A lot of this depends on what else the Cubs have in mind for the offseason. Again, I think they can – and should! – set themselves up to have a shot at competing in 2022. It can be done in a way that doesn’t damage the future, keeps all heads appropriately straight, and allows the team to bail at midseason if it ain’t happening again. And what if, in tandem with that setup, the Cubs wanted to sign one long-term starting pitcher, given the long-term need in the organization? Would that really be so crazy? Maybe Stroman is that one guy.
Honestly, I have to dig in on him a little more to see how I feel about just how good he could be in the years ahead. I see some obvious improvements this last year in attacking the zone and getting more whiffs, but I also see some things I don’t love in the contact data (it all looks fairly mediocre on first glance, and then his expected wOBA against agrees). That is to say, my first passes at Stroman suggest to me he’s a very solid starting pitcher, and one that any contender would want to add to its rotation. I do not necessarily see where he’s a guy that a team like the current Cubs absolutely have to target specifically.
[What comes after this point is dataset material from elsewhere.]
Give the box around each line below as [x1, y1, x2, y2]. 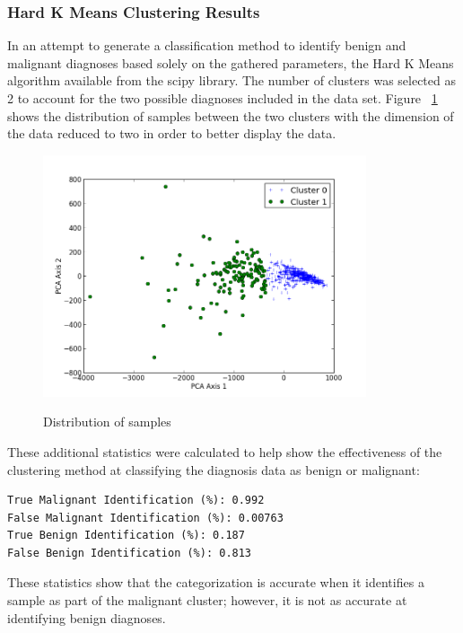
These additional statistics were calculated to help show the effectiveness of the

Ultimately, after the mental back-and-forth, here’s where I land as of October 12: if the Cubs particularly loved Marcus Stroman, yes, I can see the argument that they should (and might) go out and sign him now, even accepting that 2022 is, at best, a “maybe competitive” season. But if there isn’t something in particular about Stroman that tells the Cubs he has another level they can unlock and/or is going to age especially well, then I don’t really see them locking down significant 2024-2026 payroll for 2022-2023 impact. I tend to think they would instead prefer to target multiple shorter-term guys in the $8 to $20 million AAV range.
Oh, but hey, also: if his price tag surprisingly falls and the Cubs see too much potential value to leave on the table, all bets are off! I’m just discussing this through the lens where we want to know whether the Cubs are going to be bidding aggressively at the top of the market for Marcus Stroman.